1. Islamic State remains an adaptive terrorist organisation that seeks new ways to penetrate the defensive measures of security agencies. To the best of my knowledge, the method of sending components and instructions for a do-it-yourself improvised explosive device to a Western country has not been tried before. The element of surprise has a limited shelf life, however, and having taken authorities by surprise in developing this planned terrorist attack, it is unlikely to work a second time.

2. This incident proves once again that the threat posed by foreign fighters is not simply the people themselves. Skills degrade, but in the jihadi milieu, connections rarely do. The actual network of terrorists, as opposed to the individuals themselves, was perhaps the biggest security threat to emerge from the war in Afghanistan – the same is likely to be the case following the Syrian and Iraqi conflicts. In this case, the connection between the Islamic State ‘handler’ and the Australian end of the plot was made by an Australian terrorist living in Syria, Tarek Khayat.

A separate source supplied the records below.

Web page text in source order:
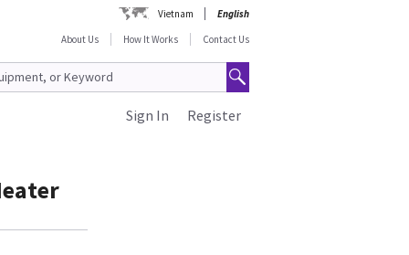
Vietnam
English
About Us
How It Works Contact Us
Register
Sign In
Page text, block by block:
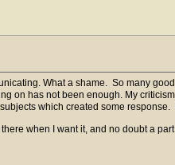
What a shame. So many
on has not been enough. My
which created some
when I want it, and no doubt a part
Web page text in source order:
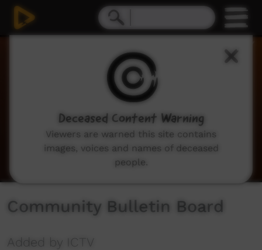
Community Bulletin Board
Added by ICTV
Deceased Content Warning
Viewers are warned this site contains
images, voices and names of deceased
people.
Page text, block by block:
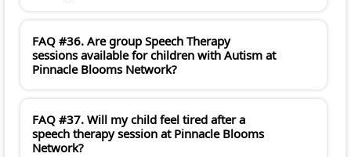
FAQ #36. Are group Speech Therapy
sessions available for children with Autism at
Pinnacle Blooms Network?
FAQ #37. Will my child feel tired after a
speech therapy session at Pinnacle Blooms
Network?
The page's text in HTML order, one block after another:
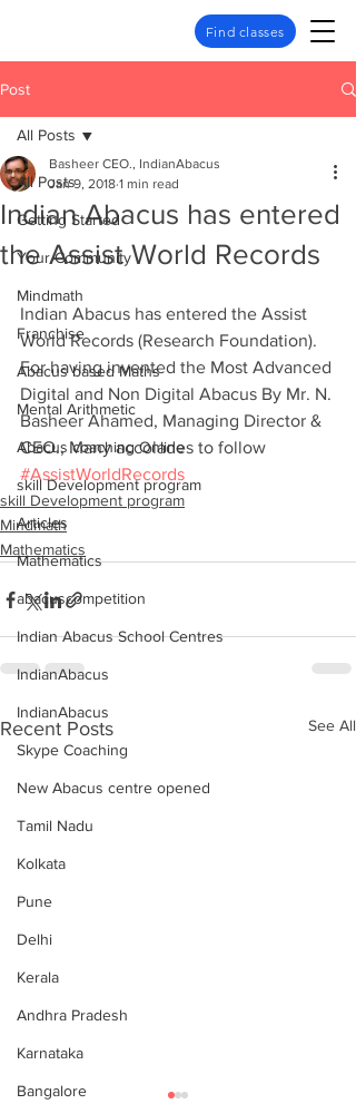
Find classes
Post
All Posts
Getting Started
Your Community
Mindmath
Franchise
Abacus based Maths
Mental Arithmetic
Abacus coaching Online
skill Development program
Articles
Mathematics
abacuscompetition
Indian Abacus School Centres
IndianAbacus
IndianAbacus
Skype Coaching
New Abacus centre opened
Tamil Nadu
Kolkata
Pune
Delhi
Kerala
Andhra Pradesh
Karnataka
Bangalore
All Posts
Indian Abacus has entered
the Assist World Records
Basheer CEO., IndianAbacus
Jan 9, 2018 1 min read
Indian Abacus has entered the Assist
World Records (Research Foundation).
For having invented the Most Advanced
Digital and Non Digital Abacus By Mr. N.
Basheer Ahamed, Managing Director &
CEO., Many accolades to follow
#AssistWorldRecords
skill Development program
Mindmath
Mathematics
Recent Posts See All
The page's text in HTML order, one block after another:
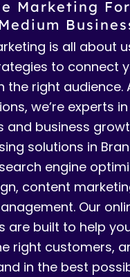
Marketing
Medium
is all about
to connect
the right audience.
we’re experts
and business
solutions in
engine
content
Our
are built to help
right customers,
in the best
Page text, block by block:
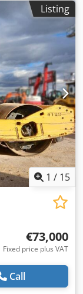
Now for EUR
available for
Inspected by an
approved ✅ 13
Fully
see the full
reference
up more
service stands
Crsdpeyux
Back
options 🔄
offer helpful
and
Listing
1 / 15
€73,000
Fixed price plus VAT
Call
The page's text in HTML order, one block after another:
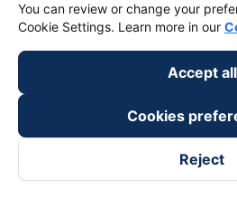
c. Departure and arrival time of
Tau - Ba Ria-Vung Tau from Dak
Arrival time in Vung Tau -
Time forThien Trungbus to
Ria-Vung Tau from Dak Mil
hours
You can review or change your
Cookie Settings. Learn more in our
Accept all
Cookies
Reject
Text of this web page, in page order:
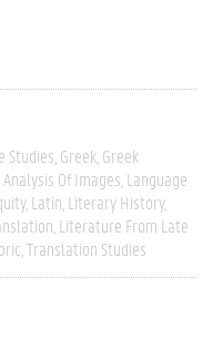
Studies Greek Greek
Of Images Language
Latin Literary History
Literature From Late
Translation Studies
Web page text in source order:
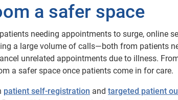
a safer space
needing appointments to surge, online
a large volume of calls—both from patients
unrelated appointments due to illness.
a safer space once patients come in for care.
patient self-registration and targeted patient
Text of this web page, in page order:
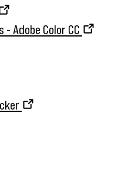
Adobe Color CC
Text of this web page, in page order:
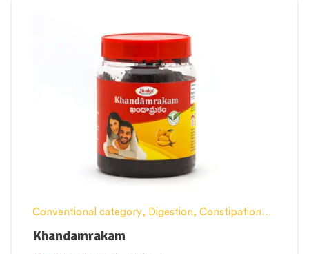
Conventional category, Digestion, Constipation
and Gut health Management
Khandamrakam
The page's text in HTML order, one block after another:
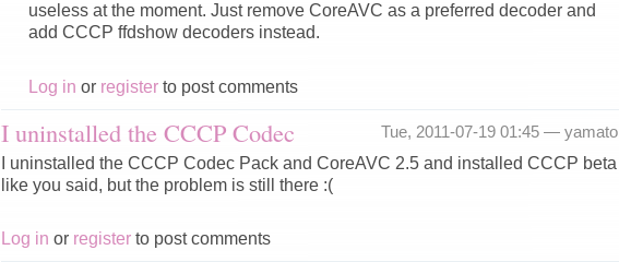
useless at the moment. Just remove CoreAVC as a preferred decoder and
add CCCP ffdshow decoders instead.
Log in or register to post comments
Tue, 2011-07-19 01:45 — yamato
I uninstalled the CCCP Codec
I uninstalled the CCCP Codec Pack and CoreAVC 2.5 and installed CCCP beta
like you said, but the problem is still there :(
Log in or register to post comments
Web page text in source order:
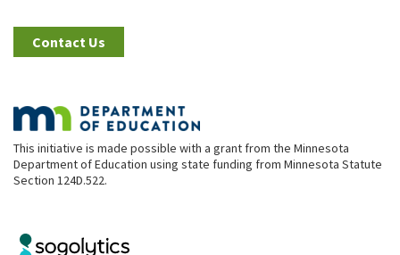
Contact Us
This initiative is made possible with a grant from the Minnesota
Department of Education using state funding from Minnesota Statute
Section 124D.522.
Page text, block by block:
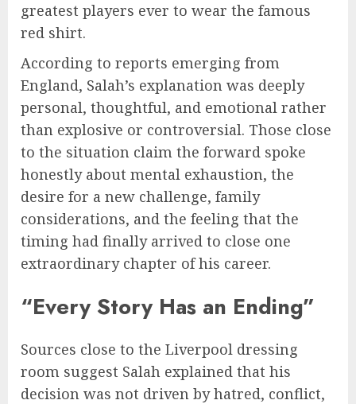
greatest players ever to wear the famous
red shirt.
According to reports emerging from
England, Salah’s explanation was deeply
personal, thoughtful, and emotional rather
than explosive or controversial. Those close
to the situation claim the forward spoke
honestly about mental exhaustion, the
desire for a new challenge, family
considerations, and the feeling that the
timing had finally arrived to close one
extraordinary chapter of his career.
“Every Story Has an Ending”
Sources close to the Liverpool dressing
room suggest Salah explained that his
decision was not driven by hatred, conflict,
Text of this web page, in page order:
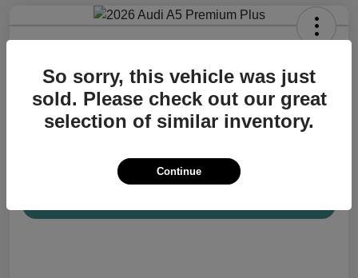
Your Price
$57,200 Confirm Availability
Disclosure
So sorry, this vehicle was just
sold. Please check out our great
selection of similar inventory.
Continue
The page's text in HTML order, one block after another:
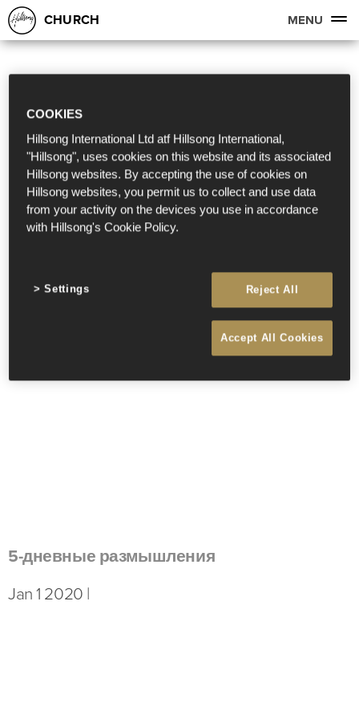
CHURCH MENU
5-дневные размышления
Jan 1 2020 |
COOKIES
Hillsong International Ltd atf Hillsong International,
"Hillsong", uses cookies on this website and its associated
Hillsong websites. By accepting the use of cookies on
Hillsong websites, you permit us to collect and use data
from your activity on the devices you use in accordance
with Hillsong's Cookie Policy.
Reject All
Accept All Cookies
Settings
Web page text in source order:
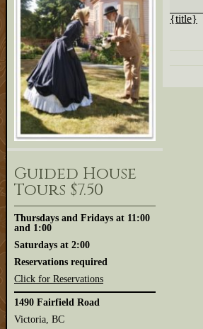
Guided House
Tours $7.50
Thursdays and Fridays at 11:00
and 1:00
Saturdays at 2:00
Reservations required
Click for Reservations
1490 Fairfield Road
Victoria, BC
{title}
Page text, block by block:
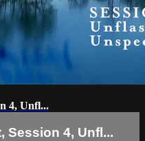
4, Unfl...
Session 4, Unfl...
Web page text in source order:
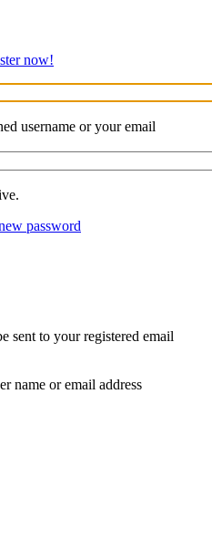
now!
username or your email
password
sent to your registered email
name or email address
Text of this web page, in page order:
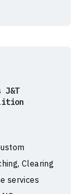
J&T
Clearing
services
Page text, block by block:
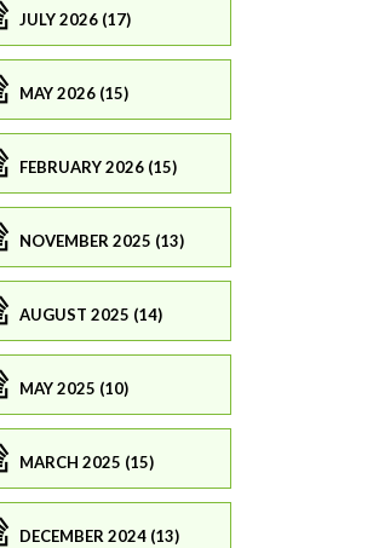
JULY 2026 (17)
MAY 2026 (15)
FEBRUARY 2026 (15)
NOVEMBER 2025 (13)
AUGUST 2025 (14)
MAY 2025 (10)
MARCH 2025 (15)
DECEMBER 2024 (13)
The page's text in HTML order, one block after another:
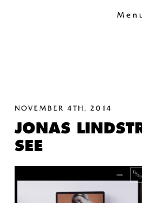
NOVEMBER 4TH, 2014
JONAS
SEE

In this instance the Australian end was Tarek’s brother, but the important fact was that the ability to link a neophyte Australian terrorist on home soil with a seasoned operator in Syria came about because of the interconnected nature of the terrorist network established over the years in Syria. Analysts are going to spend decades unravelling the complex networks that have been built up over years of inter- and intra-jihadi cooperation in Syria and Iraq.

3. If Islamic State was able to place a military-grade explosive onto air cargo in Turkey, it doesn’t say much for Turkish airport security (equally concerning is the porousness of security procedures at the Australian end, where it was collected). Given that the majority of foreign fighters and Islamic State members will attempt to exfiltrate the battlefield through Turkey, the incident adds to concerns about the ability of Ankara’s security services (already in doubt, given their focus on the Kurds and the impact of the post-coup purges of Gulenists on their capability).

4. There is a difference between being structured and bold, and being simply bold. While the plotters appear capable enough of smuggling in explosives and components for an improvised explosive device and being in contact with each other without alerting Australia’s security services in order to construct the device, there doesn’t appear to have been much thought given to how to smuggle onto the aircraft. Police said that they had reconstructed the device and tried penetration tests at Australian airports with a 100% detection rate. Unless they believed they had someone on the inside (of which there is no indication), then the terrorists don’t appear to have thought this rather crucial aspect through. All we know is that the device was taken to the airport but never checked in and then taken back to one of the residences. They certainly didn’t lack the intent to kill hundreds of Australians and other nationals, but perhaps the difference between seasoned terrorists providing guidance from Syria and wannabe terrorists from southwest Sydney is their individual capability.

5. If there was any doubt previously, this incident should reinforce the value of our intelligence liaison partnerships. It appears the information regarding the plot and the individuals involved in it was gained as the result of information passed on by a partner agency or partner agencies overseas. In the counter-terrorism field, the public rightly demands 100% success from our intelligence agencies, which depends on prompt and accurate information. The healthier liaison relationships are, the more likely it is that terrorist plots will be foiled.

6. I hope that this once and for all ends references on Q&A, The Drum and other commentary outlets to the rather vacuous statement that ‘more people are killed by falling out of bed/lightning strikes/choose other random act’ than terrorism, and therefore the money spent on counter-terrorism is out of proportion to the risk as measured by the number of people killed in Australia by terrorists.

One of the main reasons why so few people are killed is because of the number of plots that are foiled by our security agencies. Given this foiled plot was designed to kill hundreds of people, it would be interesting to see whether the ’terrorism threat is blown out of all proportion’ brigade still holds to that view.